Whenever he killed a man, Luke would tell me about it in flat, unemotional prose and ask me to light a candle for the repose of the man’s soul whenever I got near the Cathedral in Savannah. We had all been baptized in the Cathedral and it was Luke’s favorite place of worship. Before Luke came home, I was lighting thirty-five candles beneath the statue of Our Lady of Perpetual Help and would recite the prayer for the dead in an aura of trembling light for this platoon of unknown men. With the rest of the family he continued to uphold the fiction that he was seeing no action at all. His letters to my parents sounded like a travel agent trying to entice reluctant tourists to an exotic locale in the Orient. He picked orchids in the jungle for my mother, pressed them between the leaves of the Bible my grandfather had given him as a going-away present, and sent the book to her for a Christmas present. The Bible smelled like a buried garden when my mother opened it, and dried orchids, with heads like shy dragons, appeared in hundred-page intervals. My mother wept over the first Christmas Luke had ever missed on the island.
“Dead flowers,” my father said. “Luke’s become real el cheapo over in Nam.”
> “My sweet baby boy,” my mother said between sobs. “Thank God he’s in no danger.”
In Colleton I had entered into the teacher’s life of sustained regularity. I taught my English students literature and composition for five hours every day, drilling them in the treacherous architecture of English grammar and force-marching them through the thickets of Silas Marner and Julius Caesar. As a punishment for majoring in English during college, my principal assigned me to teach sophomores my first year in Colleton. Sophomores, sizzling with hormones and beleaguered by bodily changes they barely understood, would sit slack-jawed and comatose as I sang away about the pleasures of the active voice, the perils of “that versus which,” or the perfidy of Cassius. I used words like perfidy far too much that first unconfident year as a lecturer. I had more in common with a thesaurus than I did with a teacher and the sophomores of Colleton County suffered because of my ineptitude.

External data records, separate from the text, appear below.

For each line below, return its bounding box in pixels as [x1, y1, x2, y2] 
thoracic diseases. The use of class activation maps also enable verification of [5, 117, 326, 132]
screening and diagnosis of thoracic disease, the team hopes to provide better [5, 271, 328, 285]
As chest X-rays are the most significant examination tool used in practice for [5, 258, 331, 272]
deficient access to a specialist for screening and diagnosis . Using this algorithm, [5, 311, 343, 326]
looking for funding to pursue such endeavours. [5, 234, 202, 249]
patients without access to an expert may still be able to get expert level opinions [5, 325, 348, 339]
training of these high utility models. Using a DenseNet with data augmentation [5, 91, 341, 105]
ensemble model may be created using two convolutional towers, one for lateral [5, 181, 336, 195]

At lunch, I would sit in the teachers’ lounge. While I ate, I would correct the ghastly papers of my students, who seemed gifted in destroying all vestiges of beauty or grace from the language. After school, I would change into my coaching clothes, loop my whistle around my neck, and coach the junior varsity football team until six in the evening. I would be home by seven o’clock, when I’d begin fixing dinner. Sallie would arrive home later, exhausted from her long commute; she. was attending the Medical College of South Carolina in Charleston. We lived in the small house we had rented a block from my grandparents’. Luke had wanted us to live in his house on the island but Sallie had easily assessed my mother’s character and decided that Melrose was a one-woman operation. Our house was small but it was located on a creek and we could swim off a dock at high tide. In the mornings I set a crab pot before I left for work and fished for channel bass when they made their run in late September. I chaperoned a sock hop in the lunchroom after a football game on the same night that my sister attended an antiwar rally in Central Park and my brother helped mine the approaches to a North Vietnamese river.

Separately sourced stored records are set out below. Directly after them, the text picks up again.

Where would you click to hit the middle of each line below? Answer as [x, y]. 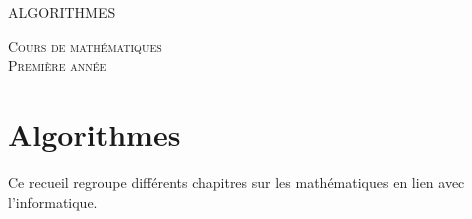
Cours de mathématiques [85, 45]
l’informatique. [53, 201]
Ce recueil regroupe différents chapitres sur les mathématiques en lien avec [236, 181]
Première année [57, 65]

During the Easter holidays, my father and I put the Miss Savannah on the rails of the dry dock and pulled her out of the water. We scraped the bottom of barnacles and paint, then put a fresh coat of paint on the blitzed-down wood. I ordered the nets I would need for the summer and we worked on the engine until it purred like a cat when we took the boat into the channel for a trial run.
That summer, I took to the river as a shrimp boat captain for the first time in my life, a rookie in that hard and sun-enameled fraternity.
I was tied up next to my father’s boat and had to cross his deck to get to the Miss Savannah.
“Good morning, Captain,” my father would say.
“Morning, Captain,” I would answer.
“Bet you a beer I put more shrimp in the scales than you do today,” he would tease.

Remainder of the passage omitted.